Back to the Fountain Pen

But now I’m writing my seventh novel entirely by hand, and I’m loving it, especially since I discovered some interesting justification: that writing by hand connects with the brain in a different and more creative way.

Why fountain pen rather than ballpoint pen, fibre tip or pencil?

Fountain pen is easier on the hand as you don’t have to press hard. Use a good quality ink and pen and it flows effortlessly across the page, which is a pleasant experience aesthetically, and has a calming, meditative effect, no matter what you’re writing.

Sample of handwritten manuscript with pen
The story so far… the current manuscript for Sophie Sayers’ sixth adventure, Murder Your Darlings.

20 Reasons to Write by Hand

If you’d like to read more about the benefits of writing by hand, click this link for a blog post listing 20 reasons, Although it is primarily talking about handwriting at school and college, many of the reasons apply throughout your writing life, as point 5 in their list makes clear:

In 2009, researchers at University of Washington found that elementary aged students who wrote creative stories with a pen on paper far exceeded the performance of their peers. Not only were the writers able to complete their assignments faster than the typers, they also wrote longer compositions with more complete sentences. Perhaps this is why so many novelists prefer to compose their first drafts in longhand form – that is, with pencil and paper – despite having access to a computer of typewriter.

I especially like their final point: that pen and paper aren’t connected to the internet and all of its distractions! Increased productivity is definitely a plus point.

On the Other (Inky) Hand

Of course, there are downsides – not least, if you’re using a fountain pen as I do, inky fingers, and the blue scar on the pine floorboards beneath my desk where I dropped a bottle of ink, having lifted it up by the top, only to discover it wasn’t screwed down tight!

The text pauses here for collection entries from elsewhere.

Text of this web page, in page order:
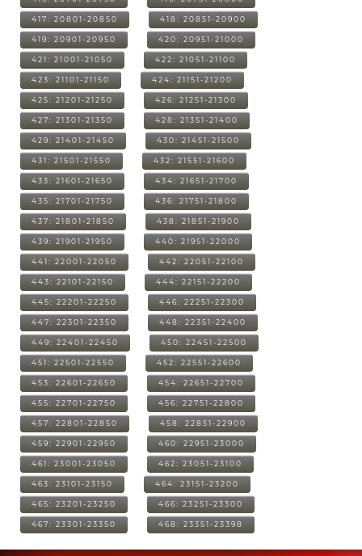
417: 20801-20850 418: 20851-20900
419: 20901-20950 420: 20951-21000
421: 21001-21050 422: 21051-21100
423: 21101-21150 424: 21151-21200
425: 21201-21250 426: 21251-21300
427: 21301-21350 428: 21351-21400
429: 21401-21450 430: 21451-21500
431: 21501-21550 432: 21551-21600
433: 21601-21650 434: 21651-21700
435: 21701-21750 436: 21751-21800
437: 21801-21850 438: 21851-21900
439: 21901-21950 440: 21951-22000
441: 22001-22050 442: 22051-22100
443: 22101-22150 444: 22151-22200
445: 22201-22250 446: 22251-22300
447: 22301-22350 448: 22351-22400
449: 22401-22450 450: 22451-22500
451: 22501-22550 452: 22551-22600
453: 22601-22650 454: 22651-22700
455: 22701-22750 456: 22751-22800
457: 22801-22850 458: 22851-22900
459: 22901-22950 460: 22951-23000
461: 23001-23050 462: 23051-23100
463: 23101-23150 464: 23151-23200
465: 23201-23250 466: 23251-23300
467: 23301-23350 468: 23351-23398
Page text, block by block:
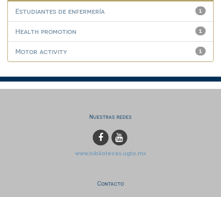
1
Estudiantes de enfermería
1
Health promotion
1
Motor activity
Nuestras redes
www.bibliotecas.ugto.mx
Contacto
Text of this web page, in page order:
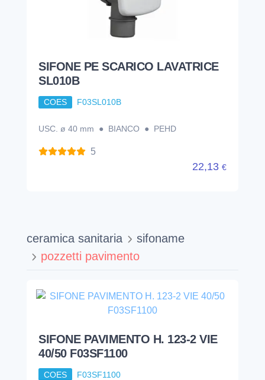
SIFONE PE SCARICO LAVATRICE
SL010B
COES F03SL010B
USC. ø 40 mm ● BIANCO ● PEHD
5
22,13 €
ceramica sanitaria
sifoname
pozzetti pavimento
SIFONE PAVIMENTO H. 123-2 VIE
40/50 F03SF1100
COES F03SF1100
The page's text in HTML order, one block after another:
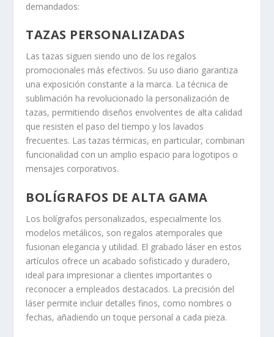
demandados:
TAZAS PERSONALIZADAS
Las tazas siguen siendo uno de los regalos
promocionales más efectivos. Su uso diario garantiza
una exposición constante a la marca. La técnica de
sublimación ha revolucionado la personalización de
tazas, permitiendo diseños envolventes de alta calidad
que resisten el paso del tiempo y los lavados
frecuentes. Las tazas térmicas, en particular, combinan
funcionalidad con un amplio espacio para logotipos o
mensajes corporativos.
BOLÍGRAFOS DE ALTA GAMA
Los bolígrafos personalizados, especialmente los
modelos metálicos, son regalos atemporales que
fusionan elegancia y utilidad. El grabado láser en estos
artículos ofrece un acabado sofisticado y duradero,
ideal para impresionar a clientes importantes o
reconocer a empleados destacados. La precisión del
láser permite incluir detalles finos, como nombres o
fechas, añadiendo un toque personal a cada pieza.
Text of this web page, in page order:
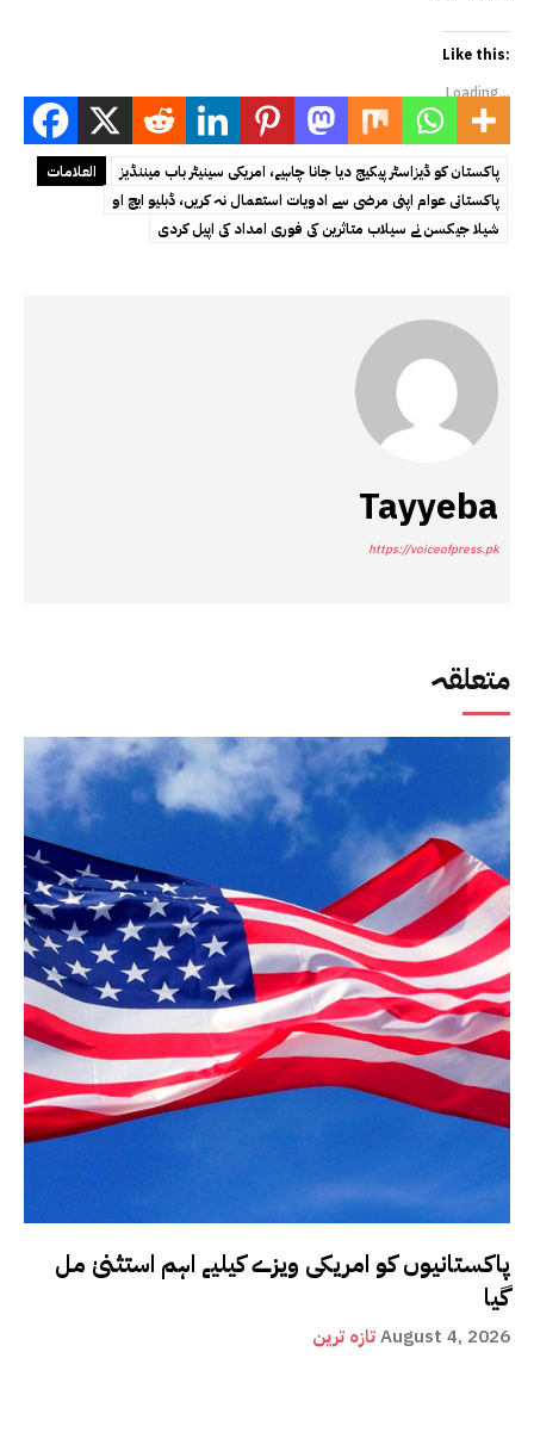
متعلقہ
پاکستانیوں کو امریکی ویزے کیلیے اہم استثنیٰ مل
گیا
تازہ ترینAugust 4, 2026
Like this:
Loading...
العلامات
پاکستان کو ڈیزاسٹر پیکیج دیا جانا چاہیے، امریکی سینیٹر باب میننڈیز
پاکستانی عوام اپنی مرضی سے ادویات استعمال نہ کریں، ڈبلیو ایچ او
شیلا جیکسن نے سیلاب متاثرین کی فوری امداد کی اپیل کردی
Tayyeba
https://voiceofpress.pk
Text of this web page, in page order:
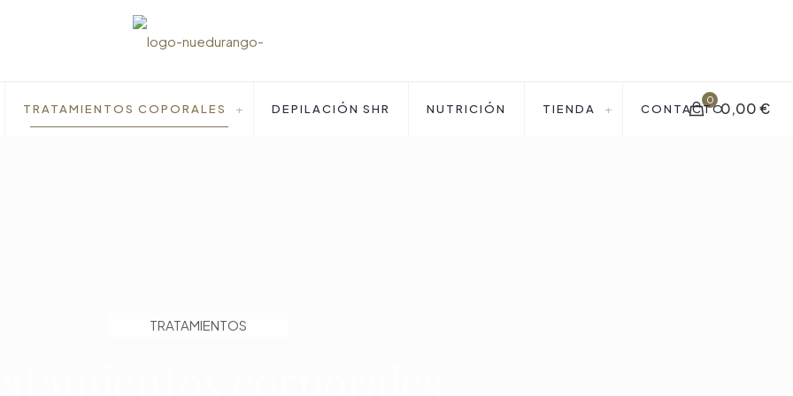
TRATAMIENTOS COPORALES DEPILACIÓN SHR NUTRICIÓN TIENDA CONTACTO
0 0,00 €
TRATAMIENTOS
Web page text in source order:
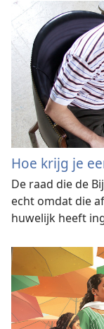
Hoe krijg je
De raad die de
echt omdat die
huwelijk heeft
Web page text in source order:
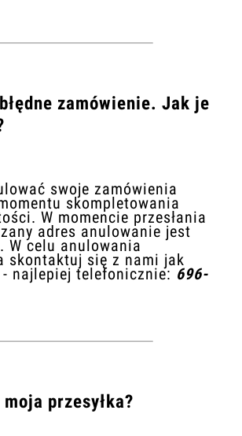
zamówienie. Jak je
swoje zamówienia
skompletowania
W momencie przesłania
adres anulowanie jest
W celu anulowania
skontaktuj się z nami jak
najlepiej telefonicznie: 696-
przesyłka?
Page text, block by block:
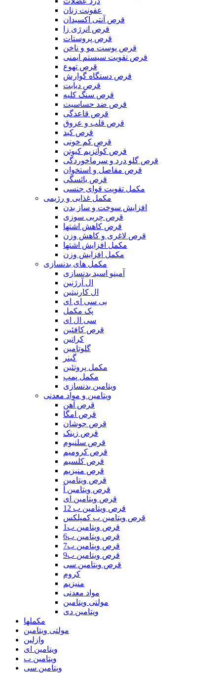
عفونت زنان
قرص آنتی اکسیدان
قرص انرژی زا
قرص پروستات
قرص پوست مو و ناخن
قرص تقویت سیستم ایمنی
قرص تهوع
قرص دستگاه گوارش
قرص دیابت
قرص سنگ کلیه
قرص ضد حساسیت
قرص قاعدگی
قرص قلب و عروق
قرص کبد
قرص کم خونی
قرص کوآنزیم کیوتن
قرص گلو درد و سرماخوردگی
قرص مفاصل و استخوان
قرص یائسگی
مکمل تقویت قوای جنسی
مکمل غذایی و رژیمی
افزایش سوخت و ساز بدن
قرص چربی سوزی
قرص کاهش اشتها
قرص لاغری و کاهش وزن
مکمل افزایش اشتها
مکمل افزایش وزن
مکمل های بدنسازی
آمینو اسید بدنسازی
ال آرژنین
ال کارنیتین
بی سی ای ای
پک مکمل
سی ال ای
قرص کافئین
کراتین
گلوتامین
گینر
مکمل پروتئین
مکمل پمپ
ویتامین بدنسازی
ویتامین و مواد معدنی
قرص آهن
قرص امگا
قرص جوشان
قرص زینک
قرص سلنیوم
قرص کرومیم
قرص کلسیم
قرص منیزیم
قرص ویتامین
قرص ویتامین آ
قرص ویتامین ای
قرص ویتامین ب 12
قرص ویتامین ب کمپلکس
قرص ویتامین ب1
قرص ویتامین ب6
قرص ویتامین ب7
قرص ویتامین ب9
قرص ویتامین سی
کروم
منیزیم
مواد معدنی
مولتی ویتامین
ویتامین دی
مکملها
مولتی ویتامین
وازلین
ویتامین ای
ویتامین ب
ویتامین سی
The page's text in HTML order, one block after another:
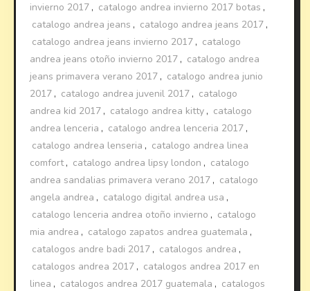
invierno 2017 , catalogo andrea invierno 2017 botas ,
catalogo andrea jeans , catalogo andrea jeans 2017 ,
catalogo andrea jeans invierno 2017 , catalogo
andrea jeans otoño invierno 2017 , catalogo andrea
jeans primavera verano 2017 , catalogo andrea junio
2017 , catalogo andrea juvenil 2017 , catalogo
andrea kid 2017 , catalogo andrea kitty , catalogo
andrea lenceria , catalogo andrea lenceria 2017 ,
catalogo andrea lenseria , catalogo andrea linea
comfort, catalogo andrea lipsy london , catalogo
andrea sandalias primavera verano 2017 , catalogo
angela andrea , catalogo digital andrea usa ,
catalogo lenceria andrea otoño invierno , catalogo
mia andrea , catalogo zapatos andrea guatemala ,
catalogos andre badi 2017 , catalogos andrea ,
catalogos andrea 2017 , catalogos andrea 2017 en
linea , catalogos andrea 2017 guatemala , catalogos
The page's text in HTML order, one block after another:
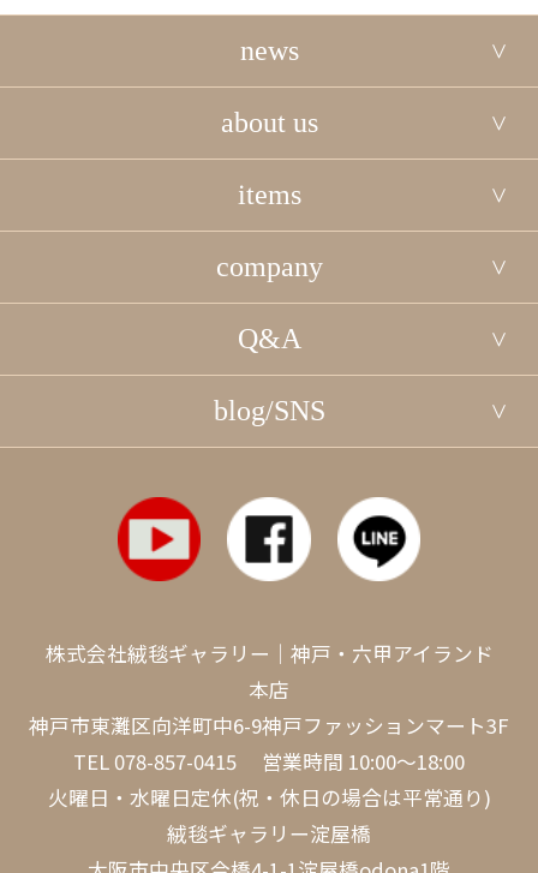
news
about us
items
company
Q&A
blog/SNS
株式会社絨毯ギャラリー｜神戸・六甲アイランド
本店
神戸市東灘区向洋町中6-9神戸ファッションマート3F
TEL 078-857-0415 営業時間 10:00～18:00
火曜日・水曜日定休(祝・休日の場合は平常通り)
絨毯ギャラリー淀屋橋

photo of floorboards stained blue with ink
The inky floor beneath my desk

And the manuscript still has to be typed eventually. If you type it up yourself, you can count that as the first round of editing, as you’ll inevitably make a few tweaks and corrections as you go along. As I’m currently short of time, I’m using an author services company, Zedolus.

Over to You

How do you prefer to write whatever you need to write? I’d love to know!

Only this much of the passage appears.